_Data listing_:
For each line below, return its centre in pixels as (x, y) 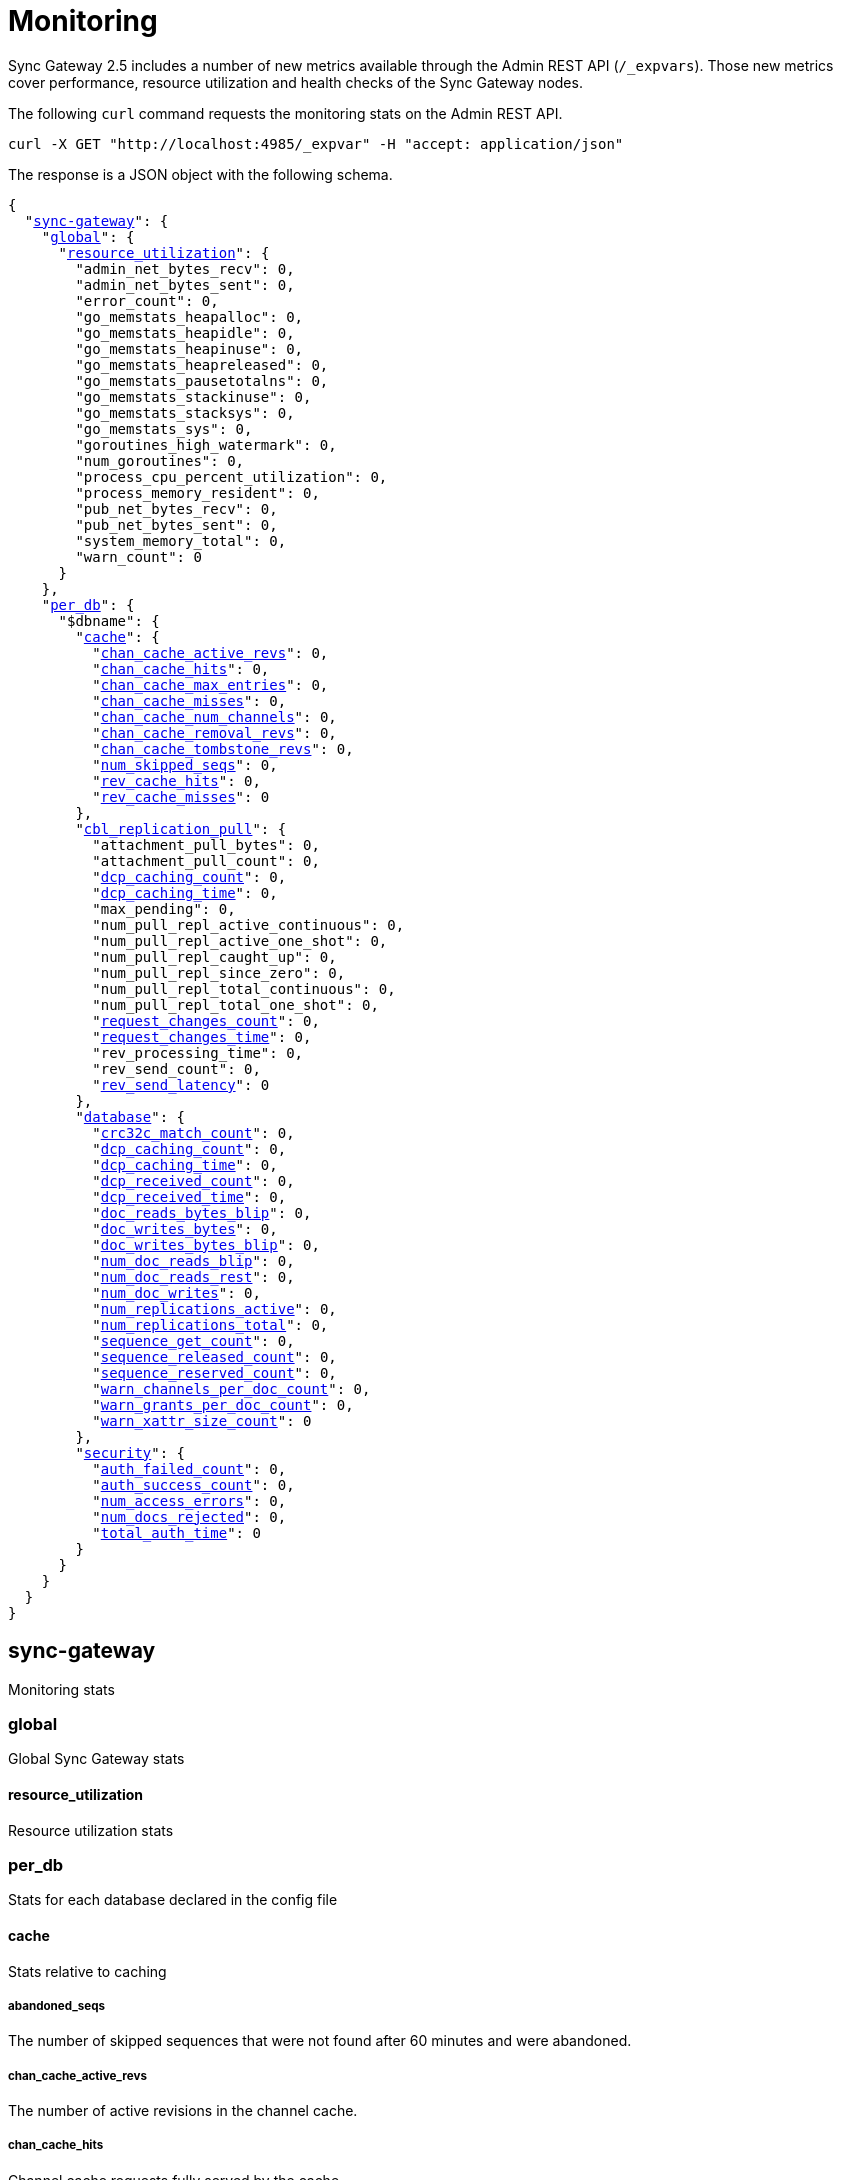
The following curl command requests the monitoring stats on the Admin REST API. (285, 113)
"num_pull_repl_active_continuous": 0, (248, 924)
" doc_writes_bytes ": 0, (185, 1228)
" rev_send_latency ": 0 (181, 1084)
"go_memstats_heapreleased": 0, (202, 364)
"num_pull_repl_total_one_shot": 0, (235, 1004)
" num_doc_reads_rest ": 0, (193, 1276)
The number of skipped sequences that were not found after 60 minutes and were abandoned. (320, 2041)

_Task item_: In your copy of the listing, please omit the pictures and keep every word exact.

_Answer box_:
For each line below, return its centre in pixels as (x, y) 
The following curl command requests the monitoring stats on the Admin REST API. (285, 113)
"num_pull_repl_active_continuous": 0, (248, 924)
" doc_writes_bytes ": 0, (185, 1228)
" rev_send_latency ": 0 (181, 1084)
"go_memstats_heapreleased": 0, (202, 364)
"num_pull_repl_total_one_shot": 0, (235, 1004)
" num_doc_reads_rest ": 0, (193, 1276)
The number of skipped sequences that were not found after 60 minutes and were abandoned. (320, 2041)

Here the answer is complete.